Throughout its 46-year existence, the BWC has faced several challenges such as the lack of universality, the lack of accurate verification mechanisms, the ever-increasing improvements in biosciences and biotechnology leading to the threat of lethal bio-weapon production, and a history of non-compliance. Eleven states have not joined the treaty and several State Parties lack essential legislation to enforce the treaty’s conditions domestically. To date, it is difficult to identify the difference between legitimate biological research for peaceful purposes and offensive biological weapon research. There is no effective mechanism in place to confirm whether countries such as China, Egypt and Iran, who are suspected of pursuing harmful biological weapons research and programs but claim to comply with the BWC, are honest about their intentions. Furthermore, in practice, should a devastating pandemic occur, it would be difficult to discern its real cause, whether by nature, mishap, or sabotage.
Due to the challenges mentioned above, there has been a lack of confidence that all members are compliant, which has resulted in a lack of trust in the legitimacy of the BWC regime. The human race today is better equipped to create worse warfare agents than ever before.

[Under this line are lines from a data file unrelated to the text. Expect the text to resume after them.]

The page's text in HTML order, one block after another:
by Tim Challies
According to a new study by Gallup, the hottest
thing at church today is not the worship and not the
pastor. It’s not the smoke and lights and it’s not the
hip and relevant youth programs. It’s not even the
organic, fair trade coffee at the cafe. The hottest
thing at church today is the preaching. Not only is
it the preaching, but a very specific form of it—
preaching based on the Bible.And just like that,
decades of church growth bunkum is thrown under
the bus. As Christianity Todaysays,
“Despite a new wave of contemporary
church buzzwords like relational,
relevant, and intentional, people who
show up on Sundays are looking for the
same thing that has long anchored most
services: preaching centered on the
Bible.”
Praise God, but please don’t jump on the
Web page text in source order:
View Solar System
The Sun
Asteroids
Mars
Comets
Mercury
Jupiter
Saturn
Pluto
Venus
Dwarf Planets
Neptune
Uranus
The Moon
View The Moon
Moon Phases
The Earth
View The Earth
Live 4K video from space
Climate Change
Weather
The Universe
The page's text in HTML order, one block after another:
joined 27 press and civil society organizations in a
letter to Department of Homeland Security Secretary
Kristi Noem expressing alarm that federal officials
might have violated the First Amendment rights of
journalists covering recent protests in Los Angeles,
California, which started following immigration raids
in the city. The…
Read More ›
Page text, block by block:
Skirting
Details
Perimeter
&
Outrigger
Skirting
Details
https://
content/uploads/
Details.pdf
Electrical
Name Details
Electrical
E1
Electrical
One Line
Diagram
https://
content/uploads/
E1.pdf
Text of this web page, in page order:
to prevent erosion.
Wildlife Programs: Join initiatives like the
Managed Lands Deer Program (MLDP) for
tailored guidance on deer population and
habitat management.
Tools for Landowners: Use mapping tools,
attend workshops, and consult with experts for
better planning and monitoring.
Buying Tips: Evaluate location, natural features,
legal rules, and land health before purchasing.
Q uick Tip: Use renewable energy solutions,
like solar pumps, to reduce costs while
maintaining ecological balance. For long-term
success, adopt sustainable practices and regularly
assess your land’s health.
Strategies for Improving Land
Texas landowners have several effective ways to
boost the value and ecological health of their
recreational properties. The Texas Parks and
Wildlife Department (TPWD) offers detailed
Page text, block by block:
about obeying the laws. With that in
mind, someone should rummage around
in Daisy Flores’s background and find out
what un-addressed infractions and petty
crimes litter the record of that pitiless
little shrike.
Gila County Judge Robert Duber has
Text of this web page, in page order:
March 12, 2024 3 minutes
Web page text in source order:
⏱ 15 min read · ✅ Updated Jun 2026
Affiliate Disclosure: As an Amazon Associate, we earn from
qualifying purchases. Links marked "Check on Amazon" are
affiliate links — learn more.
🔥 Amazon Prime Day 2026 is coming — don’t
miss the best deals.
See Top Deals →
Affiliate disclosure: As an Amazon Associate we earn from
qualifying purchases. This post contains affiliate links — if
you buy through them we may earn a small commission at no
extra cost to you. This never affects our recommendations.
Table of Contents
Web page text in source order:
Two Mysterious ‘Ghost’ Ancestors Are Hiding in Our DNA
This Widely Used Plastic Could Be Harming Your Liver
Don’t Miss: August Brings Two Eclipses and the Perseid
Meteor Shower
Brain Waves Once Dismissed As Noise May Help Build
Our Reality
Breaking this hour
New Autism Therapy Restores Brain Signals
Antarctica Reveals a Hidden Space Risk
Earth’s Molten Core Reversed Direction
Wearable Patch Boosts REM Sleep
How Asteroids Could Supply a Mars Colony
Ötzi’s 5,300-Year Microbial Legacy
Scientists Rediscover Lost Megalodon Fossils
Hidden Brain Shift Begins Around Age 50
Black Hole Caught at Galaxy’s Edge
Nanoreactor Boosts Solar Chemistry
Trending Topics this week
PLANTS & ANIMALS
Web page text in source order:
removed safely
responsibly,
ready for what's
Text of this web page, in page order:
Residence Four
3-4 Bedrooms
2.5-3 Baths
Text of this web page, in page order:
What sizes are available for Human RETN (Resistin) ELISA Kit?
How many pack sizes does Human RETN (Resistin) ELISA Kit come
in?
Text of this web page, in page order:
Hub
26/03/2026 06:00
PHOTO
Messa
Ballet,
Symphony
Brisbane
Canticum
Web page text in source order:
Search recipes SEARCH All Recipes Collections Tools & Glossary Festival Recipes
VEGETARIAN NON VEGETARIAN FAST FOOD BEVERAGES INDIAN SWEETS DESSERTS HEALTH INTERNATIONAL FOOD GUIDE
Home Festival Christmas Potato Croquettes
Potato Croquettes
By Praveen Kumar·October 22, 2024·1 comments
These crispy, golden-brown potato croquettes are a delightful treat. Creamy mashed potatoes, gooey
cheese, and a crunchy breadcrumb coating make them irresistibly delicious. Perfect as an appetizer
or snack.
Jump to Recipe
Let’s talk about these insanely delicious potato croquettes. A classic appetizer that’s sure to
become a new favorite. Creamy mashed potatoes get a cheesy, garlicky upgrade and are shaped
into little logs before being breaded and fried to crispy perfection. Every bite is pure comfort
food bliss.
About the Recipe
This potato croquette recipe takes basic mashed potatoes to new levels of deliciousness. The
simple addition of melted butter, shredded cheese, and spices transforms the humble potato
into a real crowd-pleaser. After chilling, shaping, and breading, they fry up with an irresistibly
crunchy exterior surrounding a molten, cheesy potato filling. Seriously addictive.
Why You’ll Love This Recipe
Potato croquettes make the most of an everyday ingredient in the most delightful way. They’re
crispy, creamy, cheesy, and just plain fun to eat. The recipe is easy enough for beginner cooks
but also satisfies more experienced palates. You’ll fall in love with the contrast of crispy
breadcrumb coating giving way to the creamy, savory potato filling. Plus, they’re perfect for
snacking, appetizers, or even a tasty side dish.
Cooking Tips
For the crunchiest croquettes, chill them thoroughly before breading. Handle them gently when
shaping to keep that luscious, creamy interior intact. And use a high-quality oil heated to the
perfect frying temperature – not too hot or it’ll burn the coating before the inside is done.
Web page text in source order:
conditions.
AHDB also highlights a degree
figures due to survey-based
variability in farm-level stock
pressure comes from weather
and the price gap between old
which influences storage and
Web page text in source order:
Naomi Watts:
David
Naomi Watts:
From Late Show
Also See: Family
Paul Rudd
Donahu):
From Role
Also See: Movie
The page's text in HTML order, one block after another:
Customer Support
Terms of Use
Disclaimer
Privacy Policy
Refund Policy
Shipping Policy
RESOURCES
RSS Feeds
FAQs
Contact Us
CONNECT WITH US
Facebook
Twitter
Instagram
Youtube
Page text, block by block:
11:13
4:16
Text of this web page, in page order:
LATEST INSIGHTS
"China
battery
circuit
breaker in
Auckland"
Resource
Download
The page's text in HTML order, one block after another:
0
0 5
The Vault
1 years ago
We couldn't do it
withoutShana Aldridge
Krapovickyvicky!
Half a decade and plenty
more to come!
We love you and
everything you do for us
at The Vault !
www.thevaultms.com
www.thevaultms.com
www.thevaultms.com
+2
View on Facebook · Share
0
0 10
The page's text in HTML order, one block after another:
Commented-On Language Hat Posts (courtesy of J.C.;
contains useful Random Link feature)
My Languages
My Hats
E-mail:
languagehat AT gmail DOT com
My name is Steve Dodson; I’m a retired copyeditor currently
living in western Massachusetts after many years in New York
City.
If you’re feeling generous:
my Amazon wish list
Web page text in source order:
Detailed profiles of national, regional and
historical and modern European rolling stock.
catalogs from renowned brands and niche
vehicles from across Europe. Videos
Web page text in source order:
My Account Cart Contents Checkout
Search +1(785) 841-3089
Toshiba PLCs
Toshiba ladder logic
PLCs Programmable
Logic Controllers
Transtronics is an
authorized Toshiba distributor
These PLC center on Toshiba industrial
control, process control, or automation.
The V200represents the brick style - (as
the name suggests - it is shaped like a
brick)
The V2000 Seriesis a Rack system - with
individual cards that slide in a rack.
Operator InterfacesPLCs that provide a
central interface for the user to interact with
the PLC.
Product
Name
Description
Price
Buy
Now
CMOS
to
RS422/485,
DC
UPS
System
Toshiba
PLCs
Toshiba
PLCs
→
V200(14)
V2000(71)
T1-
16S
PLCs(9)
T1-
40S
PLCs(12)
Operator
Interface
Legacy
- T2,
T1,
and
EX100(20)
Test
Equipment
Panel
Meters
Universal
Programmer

Advances in biosciences and biotechnology across the world have increased the risk of countries producing harmful biological agents for the purpose of warfare.
Several Signatory States Parties, or those States Parties that have ratified or acceded to the BWC, have blatantly violated its conditions a number of times. The Soviet Union developed and maintained its offensive biological weapons program despite ratifying the BWC. While Russia claims to have ended this program, doubts remain regarding the possible remnants of the program. Similarly, biological weapons programs were revealed in Iraq, Iran, Libya, Syria and, supposedly, South Africa, the US and China, in later years. What is worse is that only limited information is available on the degree of compliance by States Parties and the national legislation they enact to prevent the development, production and use of biological weapons.
Given the human track record of conflict involving weapons of mass destruction, and the potential of biological warfare, we are led to the tragic conclusion that biological warfare has a future. The lack of an effective verification mechanism is the biggest challenge that the BWC faces and overcoming it would make the convention more credible, encouraging more states to comply. Considering the devastating and intractable nature of the threat, efforts to curb it must be multi-disciplinary, multi-sectoral and well-coordinated. A wide range of local, national, international, regional and non-governmental organisations with necessary expertise must collaborate and coordinate their efforts to monitor and enforce legislation to comply with the provisions of the BWC.
Arya Pimpale is a graduate of International Relations at Leiden University.